Die Lootverteilung erfolgt bei uns gerecht, ab den Cata-Raids dann mit DKP und auch Gelegenheitsspieler und Berufstätige sind bei uns gut aufgehoben wenn sie sich integrieren, engagieren und regelmäßig online sind. 

Epicgeile GS Fanatiker sind bei uns definitiv fehl am Platz.

Was wir Euch also bieten:

- Ein paar legendäre Flügel
- Feste Raidtage.

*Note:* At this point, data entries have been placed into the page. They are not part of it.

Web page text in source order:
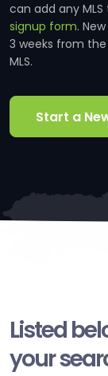
can add any
signup form.
3 weeks from
MLS.
Start a
Listed
your

Unsere 25er Termine sind zur Zeit Donnerstags, Sonntags und Dienstags jeweils von 19.30 - 23.00 Uhr, Ladebeginn ist ab 19.00 Uhr. 
- Feste 10er Raids und bei Bedarf Aufbau einer zweiten Gruppe
- Eine fähige Raidleitung 
- Ein gutes und angenehmes Raidklima
- Nette Spieler und eine geduldige Gildenleitung. 
- Natürlich eine Homepage, Teamspeak und ein dufter Gildenwappenrock
- Fläschchenversorgung innerhalb der Raids sowie ein leckeres Fischmahl für Alle

Weitere Infos zur Gilde findet Ihr bei Interesse im Forum unter http://www.angel2get...wtopic.php?t=66


Was wir von Euch erwarten: 

- Ihr seid "erwachsen", habt (mindestens) einen Char der Stufe 80, seid regelmäßig online und möchtet einfach nur Spaß am Spiel haben
- Ihr seid zuverlässig, Sympathie und Durchhaltevermögen sind Euch keine Fremdwörter auch wenn es mal nicht gleich klappt. 
- TS3 und gängige Raidaddons sind für Euch selbstverständlich.
- Unser Altersdurchschnitt ist gehoben, ein Mindestalter von 18 müssen wir auch wegen der Raidzeiten voraussetzen. 
- Da wir keine Twinkgilde sind, werden ausschließlich Mainchars akzeptiert.
- Ihr solltet tolerant und kritikfähig sein 
- Ihr lest / erarbeitet Euch selbstständig Bossguides bzw. Videos der Euch unbekannten Bosse
- Ihr "beherrscht" Euren Char
- Eure Ausrüstung ist optimal gesockelt und verzaubert - auch und gerade wenn sie NICHT high-end ist.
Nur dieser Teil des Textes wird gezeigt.